YOUR OBJECTIVE >> The count of lines below that include the string "Phase" is the whole answer.

DATASET EXCERPTS >>
↓

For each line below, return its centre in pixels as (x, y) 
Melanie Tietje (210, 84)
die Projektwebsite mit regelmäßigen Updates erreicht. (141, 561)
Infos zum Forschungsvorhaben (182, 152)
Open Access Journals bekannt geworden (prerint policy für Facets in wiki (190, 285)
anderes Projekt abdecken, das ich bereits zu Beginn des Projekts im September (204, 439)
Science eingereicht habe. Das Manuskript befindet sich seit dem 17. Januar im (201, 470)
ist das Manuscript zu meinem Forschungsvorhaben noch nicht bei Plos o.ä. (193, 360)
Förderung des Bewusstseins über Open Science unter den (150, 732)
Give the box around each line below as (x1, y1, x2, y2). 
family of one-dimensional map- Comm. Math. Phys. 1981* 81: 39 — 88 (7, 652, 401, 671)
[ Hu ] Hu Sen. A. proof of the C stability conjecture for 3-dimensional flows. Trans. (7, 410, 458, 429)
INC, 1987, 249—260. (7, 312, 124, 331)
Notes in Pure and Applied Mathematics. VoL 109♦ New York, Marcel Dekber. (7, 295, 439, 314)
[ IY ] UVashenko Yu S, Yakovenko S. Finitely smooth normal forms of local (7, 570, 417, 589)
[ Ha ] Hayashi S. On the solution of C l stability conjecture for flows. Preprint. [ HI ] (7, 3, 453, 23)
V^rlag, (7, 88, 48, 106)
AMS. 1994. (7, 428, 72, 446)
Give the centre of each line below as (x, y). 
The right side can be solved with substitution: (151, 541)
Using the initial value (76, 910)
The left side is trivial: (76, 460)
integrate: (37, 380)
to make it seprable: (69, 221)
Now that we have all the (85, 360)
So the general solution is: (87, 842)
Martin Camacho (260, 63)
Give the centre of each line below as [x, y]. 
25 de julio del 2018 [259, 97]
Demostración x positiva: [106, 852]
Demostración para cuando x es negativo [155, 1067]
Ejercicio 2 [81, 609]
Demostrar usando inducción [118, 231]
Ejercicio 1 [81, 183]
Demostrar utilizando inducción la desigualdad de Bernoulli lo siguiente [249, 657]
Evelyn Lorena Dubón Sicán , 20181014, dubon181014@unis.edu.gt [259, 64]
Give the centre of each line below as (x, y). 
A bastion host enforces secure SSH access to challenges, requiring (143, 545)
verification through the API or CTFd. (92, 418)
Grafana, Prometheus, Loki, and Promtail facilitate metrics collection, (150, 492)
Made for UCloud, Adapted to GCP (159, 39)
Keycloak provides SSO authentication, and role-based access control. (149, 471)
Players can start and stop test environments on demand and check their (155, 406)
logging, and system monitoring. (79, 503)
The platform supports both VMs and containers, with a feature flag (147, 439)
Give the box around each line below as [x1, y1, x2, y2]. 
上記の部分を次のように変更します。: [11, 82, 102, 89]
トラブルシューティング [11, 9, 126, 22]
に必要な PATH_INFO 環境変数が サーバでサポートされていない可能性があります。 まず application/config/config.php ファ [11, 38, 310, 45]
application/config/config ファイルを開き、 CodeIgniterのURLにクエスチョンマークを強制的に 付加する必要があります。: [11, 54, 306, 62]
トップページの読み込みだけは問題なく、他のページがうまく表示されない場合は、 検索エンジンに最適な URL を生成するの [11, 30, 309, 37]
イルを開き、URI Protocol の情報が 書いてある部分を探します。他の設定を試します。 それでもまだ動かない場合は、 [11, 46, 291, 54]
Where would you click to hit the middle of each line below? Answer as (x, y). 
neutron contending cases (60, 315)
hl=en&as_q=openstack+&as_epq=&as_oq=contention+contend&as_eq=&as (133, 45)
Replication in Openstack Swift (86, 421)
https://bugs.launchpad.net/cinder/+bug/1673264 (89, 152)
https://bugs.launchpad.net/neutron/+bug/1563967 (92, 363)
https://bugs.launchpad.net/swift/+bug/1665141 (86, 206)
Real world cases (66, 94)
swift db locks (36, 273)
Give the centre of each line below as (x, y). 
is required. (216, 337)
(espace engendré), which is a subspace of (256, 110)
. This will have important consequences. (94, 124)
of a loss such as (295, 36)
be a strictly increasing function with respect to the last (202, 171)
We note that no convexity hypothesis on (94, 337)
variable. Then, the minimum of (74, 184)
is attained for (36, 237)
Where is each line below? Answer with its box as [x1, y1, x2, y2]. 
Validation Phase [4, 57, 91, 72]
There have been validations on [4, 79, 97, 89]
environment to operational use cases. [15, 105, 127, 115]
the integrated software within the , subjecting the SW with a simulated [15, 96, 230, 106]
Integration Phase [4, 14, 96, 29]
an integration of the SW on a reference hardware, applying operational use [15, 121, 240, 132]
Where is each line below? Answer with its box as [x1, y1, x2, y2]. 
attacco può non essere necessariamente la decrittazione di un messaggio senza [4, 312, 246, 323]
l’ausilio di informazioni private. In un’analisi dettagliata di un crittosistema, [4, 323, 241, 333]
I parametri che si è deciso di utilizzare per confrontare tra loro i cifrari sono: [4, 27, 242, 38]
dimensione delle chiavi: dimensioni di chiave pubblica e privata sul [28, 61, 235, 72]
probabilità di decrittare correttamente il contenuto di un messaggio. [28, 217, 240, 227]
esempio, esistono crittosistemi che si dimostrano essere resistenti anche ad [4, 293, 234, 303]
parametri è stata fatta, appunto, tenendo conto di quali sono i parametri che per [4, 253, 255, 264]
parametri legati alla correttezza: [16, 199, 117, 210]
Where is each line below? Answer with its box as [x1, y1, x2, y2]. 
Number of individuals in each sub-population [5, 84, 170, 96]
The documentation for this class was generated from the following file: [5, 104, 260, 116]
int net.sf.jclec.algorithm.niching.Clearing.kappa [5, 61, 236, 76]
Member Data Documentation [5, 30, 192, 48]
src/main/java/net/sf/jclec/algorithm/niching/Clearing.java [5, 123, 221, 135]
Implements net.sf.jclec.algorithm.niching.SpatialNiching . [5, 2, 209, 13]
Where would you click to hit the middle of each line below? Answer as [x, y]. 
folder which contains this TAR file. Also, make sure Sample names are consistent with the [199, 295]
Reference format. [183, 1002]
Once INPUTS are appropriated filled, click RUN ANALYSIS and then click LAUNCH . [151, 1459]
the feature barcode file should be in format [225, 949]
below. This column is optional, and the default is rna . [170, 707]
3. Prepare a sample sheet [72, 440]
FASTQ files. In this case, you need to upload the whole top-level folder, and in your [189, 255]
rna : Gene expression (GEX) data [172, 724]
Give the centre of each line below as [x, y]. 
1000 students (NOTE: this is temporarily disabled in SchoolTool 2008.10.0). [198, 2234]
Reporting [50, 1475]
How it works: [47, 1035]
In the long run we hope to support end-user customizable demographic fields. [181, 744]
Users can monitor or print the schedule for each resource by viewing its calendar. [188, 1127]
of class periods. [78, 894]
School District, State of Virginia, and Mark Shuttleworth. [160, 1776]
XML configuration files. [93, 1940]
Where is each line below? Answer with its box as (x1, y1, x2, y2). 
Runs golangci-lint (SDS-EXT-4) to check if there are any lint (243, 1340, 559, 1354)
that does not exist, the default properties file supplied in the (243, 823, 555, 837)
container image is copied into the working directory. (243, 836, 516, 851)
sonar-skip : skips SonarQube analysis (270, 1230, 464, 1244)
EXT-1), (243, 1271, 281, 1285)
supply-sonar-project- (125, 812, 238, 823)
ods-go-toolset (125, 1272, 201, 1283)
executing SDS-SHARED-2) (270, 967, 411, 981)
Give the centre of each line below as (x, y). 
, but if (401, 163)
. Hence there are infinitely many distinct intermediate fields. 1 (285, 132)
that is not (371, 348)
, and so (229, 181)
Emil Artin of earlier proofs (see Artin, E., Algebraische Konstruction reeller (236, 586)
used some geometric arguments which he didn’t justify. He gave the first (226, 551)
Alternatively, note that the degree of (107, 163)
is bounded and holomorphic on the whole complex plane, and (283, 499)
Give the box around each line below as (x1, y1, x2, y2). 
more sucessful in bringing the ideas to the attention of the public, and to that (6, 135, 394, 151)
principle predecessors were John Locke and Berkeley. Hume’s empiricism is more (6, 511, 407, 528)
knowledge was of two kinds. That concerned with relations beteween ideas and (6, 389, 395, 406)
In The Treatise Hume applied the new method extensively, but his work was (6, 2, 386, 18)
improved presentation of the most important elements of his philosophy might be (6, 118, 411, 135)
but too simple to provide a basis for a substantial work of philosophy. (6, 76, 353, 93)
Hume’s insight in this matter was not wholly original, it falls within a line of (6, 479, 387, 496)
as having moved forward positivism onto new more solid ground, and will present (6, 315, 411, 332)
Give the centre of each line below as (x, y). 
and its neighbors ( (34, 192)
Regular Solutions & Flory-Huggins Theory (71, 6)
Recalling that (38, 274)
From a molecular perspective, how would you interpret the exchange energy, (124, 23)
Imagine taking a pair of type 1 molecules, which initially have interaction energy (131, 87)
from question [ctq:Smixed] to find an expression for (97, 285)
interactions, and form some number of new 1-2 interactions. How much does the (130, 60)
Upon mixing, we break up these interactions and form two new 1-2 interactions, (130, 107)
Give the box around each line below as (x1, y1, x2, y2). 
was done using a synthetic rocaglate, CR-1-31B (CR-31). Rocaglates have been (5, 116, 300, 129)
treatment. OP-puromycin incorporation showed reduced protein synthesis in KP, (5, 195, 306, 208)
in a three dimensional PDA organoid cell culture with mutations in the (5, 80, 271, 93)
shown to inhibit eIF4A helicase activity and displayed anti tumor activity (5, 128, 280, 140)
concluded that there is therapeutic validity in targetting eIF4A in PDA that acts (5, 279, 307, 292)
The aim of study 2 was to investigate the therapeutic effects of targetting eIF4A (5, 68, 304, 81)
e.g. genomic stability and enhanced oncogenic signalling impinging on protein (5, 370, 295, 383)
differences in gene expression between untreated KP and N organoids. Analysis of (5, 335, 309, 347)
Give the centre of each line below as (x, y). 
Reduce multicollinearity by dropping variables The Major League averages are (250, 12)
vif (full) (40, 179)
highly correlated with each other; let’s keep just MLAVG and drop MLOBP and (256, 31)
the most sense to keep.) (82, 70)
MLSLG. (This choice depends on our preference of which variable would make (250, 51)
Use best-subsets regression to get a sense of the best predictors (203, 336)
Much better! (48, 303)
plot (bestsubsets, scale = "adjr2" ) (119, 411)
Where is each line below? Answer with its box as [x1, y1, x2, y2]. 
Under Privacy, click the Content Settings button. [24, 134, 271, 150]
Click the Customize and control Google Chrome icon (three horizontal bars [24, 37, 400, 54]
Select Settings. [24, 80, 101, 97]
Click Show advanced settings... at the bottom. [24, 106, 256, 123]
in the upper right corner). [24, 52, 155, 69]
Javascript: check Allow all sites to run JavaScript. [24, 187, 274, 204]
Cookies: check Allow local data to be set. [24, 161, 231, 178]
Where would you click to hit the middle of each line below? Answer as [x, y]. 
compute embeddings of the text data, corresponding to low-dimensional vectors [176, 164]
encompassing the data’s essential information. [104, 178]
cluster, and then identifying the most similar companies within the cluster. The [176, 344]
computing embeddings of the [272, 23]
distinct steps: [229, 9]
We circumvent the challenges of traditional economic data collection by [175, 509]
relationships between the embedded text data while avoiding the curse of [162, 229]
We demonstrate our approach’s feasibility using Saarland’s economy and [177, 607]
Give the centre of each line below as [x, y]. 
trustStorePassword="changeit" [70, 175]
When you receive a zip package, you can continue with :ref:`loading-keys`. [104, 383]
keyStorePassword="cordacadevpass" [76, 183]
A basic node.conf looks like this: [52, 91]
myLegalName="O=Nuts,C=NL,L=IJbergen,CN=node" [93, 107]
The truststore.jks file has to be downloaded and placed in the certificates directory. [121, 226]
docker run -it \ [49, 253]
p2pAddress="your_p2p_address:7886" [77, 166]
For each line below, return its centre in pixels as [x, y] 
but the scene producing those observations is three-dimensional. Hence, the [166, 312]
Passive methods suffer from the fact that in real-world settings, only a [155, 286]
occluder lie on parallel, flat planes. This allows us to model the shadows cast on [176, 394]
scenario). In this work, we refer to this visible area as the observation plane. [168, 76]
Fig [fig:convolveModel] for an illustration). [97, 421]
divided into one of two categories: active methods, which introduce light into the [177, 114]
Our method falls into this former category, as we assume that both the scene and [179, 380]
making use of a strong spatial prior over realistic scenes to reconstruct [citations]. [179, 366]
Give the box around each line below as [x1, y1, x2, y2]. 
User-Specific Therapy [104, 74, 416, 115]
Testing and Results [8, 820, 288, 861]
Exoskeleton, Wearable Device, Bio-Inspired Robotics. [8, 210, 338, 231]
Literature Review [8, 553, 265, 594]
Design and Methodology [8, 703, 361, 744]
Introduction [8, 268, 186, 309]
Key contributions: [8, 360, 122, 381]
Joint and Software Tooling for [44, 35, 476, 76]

↑

FINAL ANSWER >> 2